- [What you are asked to do] Below is a listing to write out in full, exactly as given, without its pictures.

-- Opening Marker --

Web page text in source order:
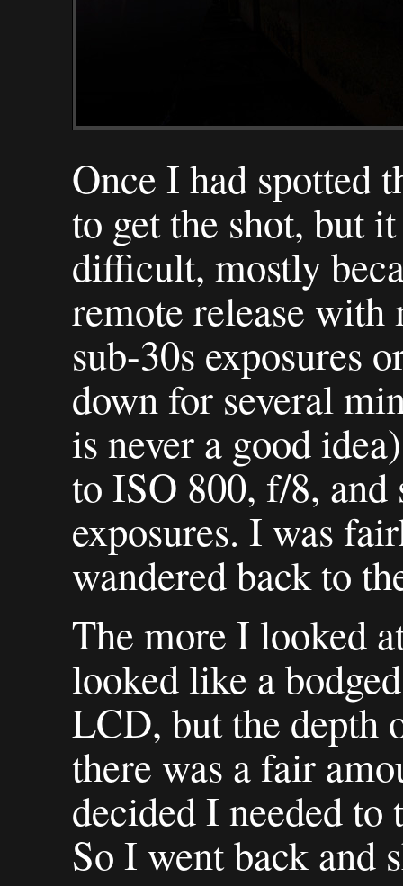
Once I had spotted
to get the shot, but
difficult, mostly
remote release with
sub-30s exposures
down for several
is never a good
to ISO 800, f/8, and
exposures. I was
wandered back to
The more I looked
looked like a
LCD, but the depth
there was a fair
decided I needed
So I went back and
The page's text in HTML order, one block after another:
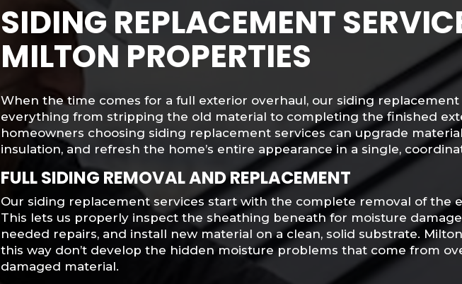
SIDING REPLACEMENT
MILTON PROPERTIES
When the time comes for a full exterior overhaul, our siding replacement
everything from stripping the old material to completing the finished
homeowners choosing siding replacement services can upgrade
insulation, and refresh the home’s entire appearance in a single,
FULL SIDING REMOVAL AND REPLACEMENT
Our siding replacement services start with the complete removal of the
This lets us properly inspect the sheathing beneath for moisture
needed repairs, and install new material on a clean, solid substrate.
this way don’t develop the hidden moisture problems that come from
damaged material.
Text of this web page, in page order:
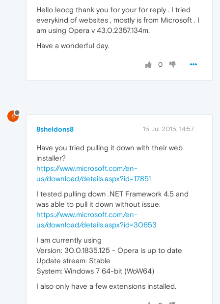
Hello leocg thank you for your for reply . I tried
everykind of websites , mostly is from Microsoft . I
am using Opera v 43.0.2357.134m.
Have a wonderful day.
0
8
8sheldons8 15 Jul 2015, 14:57
Have you tried pulling it down with their web
installer?
https://www.microsoft.com/en-
us/download/details.aspx?id=17851
I tested pulling down .NET Framework 4.5 and
was able to pull it down without issue.
https://www.microsoft.com/en-
us/download/details.aspx?id=30653
I am currently using
Version: 30.0.1835.125 - Opera is up to date
Update stream: Stable
System: Windows 7 64-bit (WoW64)
I also only have a few extensions installed.
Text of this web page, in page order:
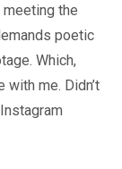
the
poetic
Which,
with me. Didn’t
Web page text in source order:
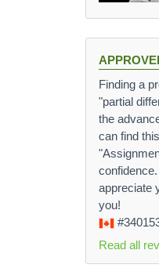
Finding a
"partial
the
can find
appreciate
you!
Read all
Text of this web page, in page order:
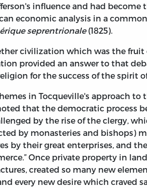
influence and had
economic analysis in a
seprentrionale(1825).
civilization which was the
provided an answer to that
for the success of the spirit
in Tocqueville's approach to
that the democratic process
by the rise of the clergy,
by monasteries and bishops)
by their great enterprises, and
Once private property in
created so many new
every new desire which craved
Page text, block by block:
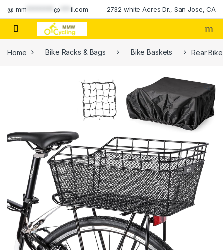
Skip to navigation
Skip to content
@ mm ********@ il.com 2732 white Acres Dr., San Jose, CA
Home Bike Racks & Bags Bike Baskets Rear
🔍
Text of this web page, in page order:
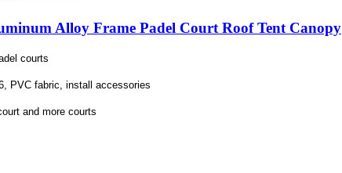
Alloy Frame Padel Court Roof Tent Canopy
courts
PVC fabric, install accessories
and more courts
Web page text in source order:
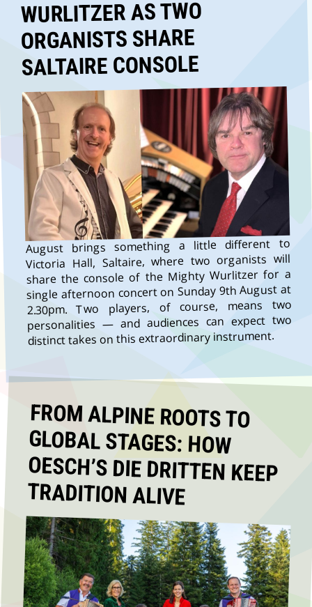
WURLITZER AS TWO
ORGANISTS SHARE
SALTAIRE CONSOLE
August brings something a little different to
Victoria Hall, Saltaire, where two organists will
share the console of the Mighty Wurlitzer for a
single afternoon concert on Sunday 9th August at
2.30pm. Two players, of course, means two
personalities — and audiences can expect two
distinct takes on this extraordinary instrument.
FROM ALPINE ROOTS TO
GLOBAL STAGES: HOW
OESCH’S DIE DRITTEN KEEP
TRADITION ALIVE
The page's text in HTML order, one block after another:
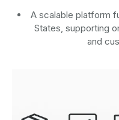
A scalable platform
States, supporting
and
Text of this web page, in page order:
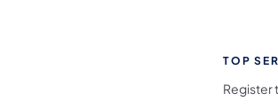
TOP
Register
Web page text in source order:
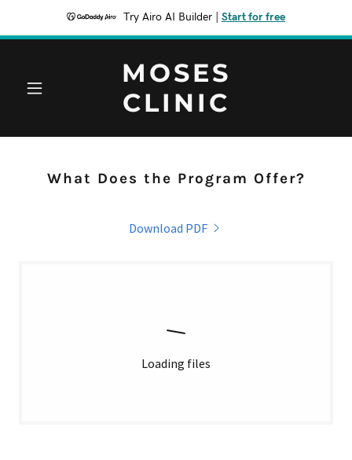
Try Airo AI Builder Start for free
MOSES
CLINIC
What Does the Program Offer?
Download PDF
Loading files
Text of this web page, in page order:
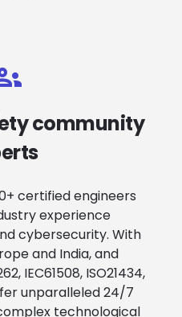
community
certified engineers
experience
cybersecurity. With
and India, and
IEC61508, ISO21434,
unparalleled 24/7
technological
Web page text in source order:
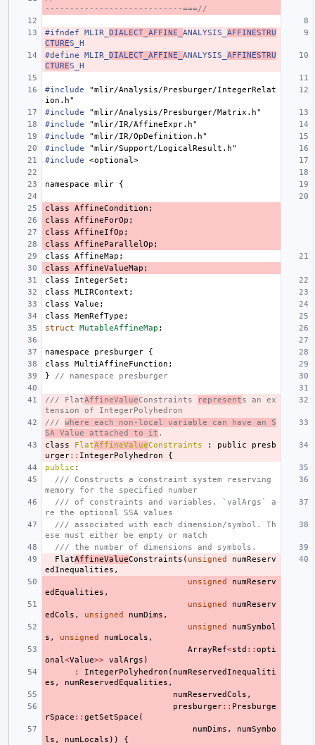
----------------------------===//
#ifndef MLIR_ DIALECT_AFFINE_ ANALYSIS_ AFFINESTRU
CTURES_H
#define MLIR_ DIALECT_AFFINE_ ANALYSIS_ AFFINESTRU
CTURES_H
#include
"mlir/Analysis/Presburger/IntegerRelat
ion.h"
#include
"mlir/Analysis/Presburger/Matrix.h"
#include
"mlir/IR/AffineExpr.h"
#include
"mlir/IR/OpDefinition.h"
#include
"mlir/Support/LogicalResult.h"
#include
<optional>
namespace mlir {
class AffineCondition ;
class
AffineForOp ;
class
AffineIfOp ;
class
AffineParallelOp ;
class
AffineMap ;
class
AffineValueMap ;
class
IntegerSet ;
class
MLIRContext ;
class
Value ;
class
MemRefType ;
struct
MutableAffineMap ;
namespace presburger
{
class
MultiAffineFunction ;
}
// namespace presburger
/// FlatAffineValueConstraints represents an ex
tension of IntegerPolyhedron
/// where each non-local variable can have an S
SA Value attached to it .
class
FlatAffineValueConstraints : public
presb
urger:: IntegerPolyhedron
{
public :
/// Constructs a constraint system reserving
memory for the specified number
/// of constraints and variables. `valArgs` a
re the optional SSA values
/// associated with each dimension/symbol. Th
ese must either be empty or match
/// the number of dimensions and symbols.
FlatAffineValueConstraints ( unsigned
numReserv
edInequalities ,
unsigned
numReserv
edEqualities ,
unsigned
numReserv
edCols , unsigned numDims ,
unsigned
numSymbol
s , unsigned numLocals ,
ArrayRef<std :: opti
onal <Value>> valArgs )
:
IntegerPolyhedron ( numReservedInequaliti
es , numReservedEqualities ,
numReservedCols ,
presburger:: Presburge
rSpace :: getSetSpace (
numDims ,
numSymbo
ls , numLocals ))
{
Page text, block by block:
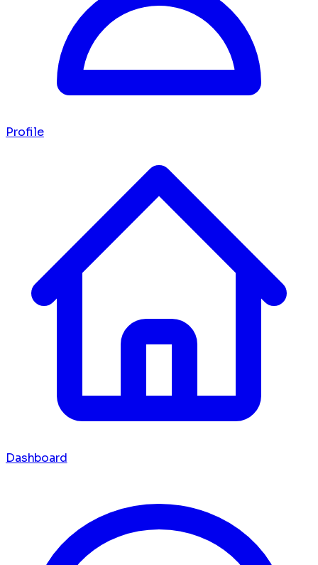
Profile
Dashboard
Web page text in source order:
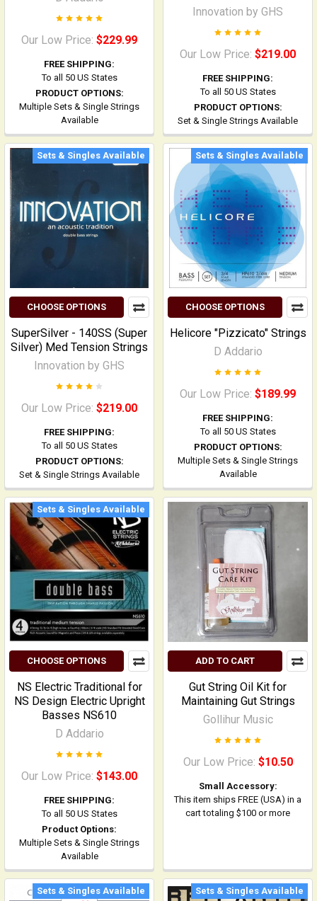
Our Low Price: $229.99
FREE SHIPPING:
To all 50 US States
PRODUCT OPTIONS:
Multiple Sets & Single Strings
Available
Innovation by GHS
Our Low Price: $219.00
FREE SHIPPING:
To all 50 US States
PRODUCT OPTIONS:
Set & Single Strings Available
Sets & Singles Available
CHOOSE OPTIONS
SuperSilver - 140SS (Super
Silver) Med Tension Strings
Innovation by GHS
Our Low Price: $219.00
FREE SHIPPING:
To all 50 US States
PRODUCT OPTIONS:
Set & Single Strings Available
Sets & Singles Available
CHOOSE OPTIONS
Helicore "Pizzicato" Strings
D Addario
Our Low Price: $189.99
FREE SHIPPING:
To all 50 US States
PRODUCT OPTIONS:
Multiple Sets & Single Strings
Available
Sets & Singles Available
CHOOSE OPTIONS
NS Electric Traditional for
NS Design Electric Upright
Basses NS610
D Addario
Our Low Price: $143.00
FREE SHIPPING:
To all 50 US States
Product Options:
Multiple Sets & Single Strings
Available
ADD TO CART
Gut String Oil Kit for
Maintaining Gut Strings
Gollihur Music
Our Low Price: $10.50
Small Accessory:
This item ships FREE (USA) in a
cart totaling $100 or more
Sets & Singles Available Sets & Singles Available
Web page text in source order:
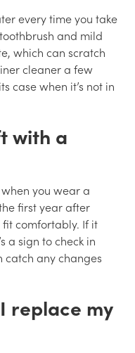
every time you take
and mild
which can scratch
cleaner a few
case when it’s not in
with a
you wear a
first year after
fit comfortably. If it
a sign to check in
catch any changes
replace my
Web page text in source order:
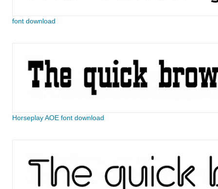
font download
Horseplay AOE font download

-- Closing Marker --

- [Written solution]
Web page text in source order:
Once I had spotted
to get the shot, but
difficult, mostly
remote release with
sub-30s exposures
down for several
is never a good
to ISO 800, f/8, and
exposures. I was
wandered back to
The more I looked
looked like a
LCD, but the depth
there was a fair
decided I needed
So I went back and
The page's text in HTML order, one block after another:
SIDING REPLACEMENT
MILTON PROPERTIES
When the time comes for a full exterior overhaul, our siding replacement
everything from stripping the old material to completing the finished
homeowners choosing siding replacement services can upgrade
insulation, and refresh the home’s entire appearance in a single,
FULL SIDING REMOVAL AND REPLACEMENT
Our siding replacement services start with the complete removal of the
This lets us properly inspect the sheathing beneath for moisture
needed repairs, and install new material on a clean, solid substrate.
this way don’t develop the hidden moisture problems that come from
damaged material.
Text of this web page, in page order:
Hello leocg thank you for your for reply . I tried
everykind of websites , mostly is from Microsoft . I
am using Opera v 43.0.2357.134m.
Have a wonderful day.
0
8
8sheldons8 15 Jul 2015, 14:57
Have you tried pulling it down with their web
installer?
https://www.microsoft.com/en-
us/download/details.aspx?id=17851
I tested pulling down .NET Framework 4.5 and
was able to pull it down without issue.
https://www.microsoft.com/en-
us/download/details.aspx?id=30653
I am currently using
Version: 30.0.1835.125 - Opera is up to date
Update stream: Stable
System: Windows 7 64-bit (WoW64)
I also only have a few extensions installed.
Text of this web page, in page order:
the
poetic
Which,
with me. Didn’t
Web page text in source order:
Finding a
"partial
the
can find
appreciate
you!
Read all
Text of this web page, in page order:
influence and had
economic analysis in a
seprentrionale(1825).
civilization which was the
provided an answer to that
for the success of the spirit
in Tocqueville's approach to
that the democratic process
by the rise of the clergy,
by monasteries and bishops)
by their great enterprises, and
Once private property in
created so many new
every new desire which craved
Page text, block by block:
Skip to navigation
Skip to content
@ mm ********@ il.com 2732 white Acres Dr., San Jose, CA
Home Bike Racks & Bags Bike Baskets Rear
🔍
Text of this web page, in page order:
Alloy Frame Padel Court Roof Tent Canopy
courts
PVC fabric, install accessories
and more courts
Web page text in source order:
WURLITZER AS TWO
ORGANISTS SHARE
SALTAIRE CONSOLE
August brings something a little different to
Victoria Hall, Saltaire, where two organists will
share the console of the Mighty Wurlitzer for a
single afternoon concert on Sunday 9th August at
2.30pm. Two players, of course, means two
personalities — and audiences can expect two
distinct takes on this extraordinary instrument.
FROM ALPINE ROOTS TO
GLOBAL STAGES: HOW
OESCH’S DIE DRITTEN KEEP
TRADITION ALIVE
The page's text in HTML order, one block after another:
A scalable platform
States, supporting
and
Text of this web page, in page order:
TOP
Register
Web page text in source order:
Try Airo AI Builder Start for free
MOSES
CLINIC
What Does the Program Offer?
Download PDF
Loading files
Text of this web page, in page order:
community
certified engineers
experience
cybersecurity. With
and India, and
IEC61508, ISO21434,
unparalleled 24/7
technological
Web page text in source order:
----------------------------===//
#ifndef MLIR_ DIALECT_AFFINE_ ANALYSIS_ AFFINESTRU
CTURES_H
#define MLIR_ DIALECT_AFFINE_ ANALYSIS_ AFFINESTRU
CTURES_H
#include
"mlir/Analysis/Presburger/IntegerRelat
ion.h"
#include
"mlir/Analysis/Presburger/Matrix.h"
#include
"mlir/IR/AffineExpr.h"
#include
"mlir/IR/OpDefinition.h"
#include
"mlir/Support/LogicalResult.h"
#include
<optional>
namespace mlir {
class AffineCondition ;
class
AffineForOp ;
class
AffineIfOp ;
class
AffineParallelOp ;
class
AffineMap ;
class
AffineValueMap ;
class
IntegerSet ;
class
MLIRContext ;
class
Value ;
class
MemRefType ;
struct
MutableAffineMap ;
namespace presburger
{
class
MultiAffineFunction ;
}
// namespace presburger
/// FlatAffineValueConstraints represents an ex
tension of IntegerPolyhedron
/// where each non-local variable can have an S
SA Value attached to it .
class
FlatAffineValueConstraints : public
presb
urger:: IntegerPolyhedron
{
public :
/// Constructs a constraint system reserving
memory for the specified number
/// of constraints and variables. `valArgs` a
re the optional SSA values
/// associated with each dimension/symbol. Th
ese must either be empty or match
/// the number of dimensions and symbols.
FlatAffineValueConstraints ( unsigned
numReserv
edInequalities ,
unsigned
numReserv
edEqualities ,
unsigned
numReserv
edCols , unsigned numDims ,
unsigned
numSymbol
s , unsigned numLocals ,
ArrayRef<std :: opti
onal <Value>> valArgs )
:
IntegerPolyhedron ( numReservedInequaliti
es , numReservedEqualities ,
numReservedCols ,
presburger:: Presburge
rSpace :: getSetSpace (
numDims ,
numSymbo
ls , numLocals ))
{
Page text, block by block:
Profile
Dashboard
Web page text in source order:
Our Low Price: $229.99
FREE SHIPPING:
To all 50 US States
PRODUCT OPTIONS:
Multiple Sets & Single Strings
Available
Innovation by GHS
Our Low Price: $219.00
FREE SHIPPING:
To all 50 US States
PRODUCT OPTIONS:
Set & Single Strings Available
Sets & Singles Available
CHOOSE OPTIONS
SuperSilver - 140SS (Super
Silver) Med Tension Strings
Innovation by GHS
Our Low Price: $219.00
FREE SHIPPING:
To all 50 US States
PRODUCT OPTIONS:
Set & Single Strings Available
Sets & Singles Available
CHOOSE OPTIONS
Helicore "Pizzicato" Strings
D Addario
Our Low Price: $189.99
FREE SHIPPING:
To all 50 US States
PRODUCT OPTIONS:
Multiple Sets & Single Strings
Available
Sets & Singles Available
CHOOSE OPTIONS
NS Electric Traditional for
NS Design Electric Upright
Basses NS610
D Addario
Our Low Price: $143.00
FREE SHIPPING:
To all 50 US States
Product Options:
Multiple Sets & Single Strings
Available
ADD TO CART
Gut String Oil Kit for
Maintaining Gut Strings
Gollihur Music
Our Low Price: $10.50
Small Accessory:
This item ships FREE (USA) in a
cart totaling $100 or more
Sets & Singles Available Sets & Singles Available
Web page text in source order:
every time you take
and mild
which can scratch
cleaner a few
case when it’s not in
with a
you wear a
first year after
fit comfortably. If it
a sign to check in
catch any changes
replace my
Web page text in source order:
font download
Horseplay AOE font download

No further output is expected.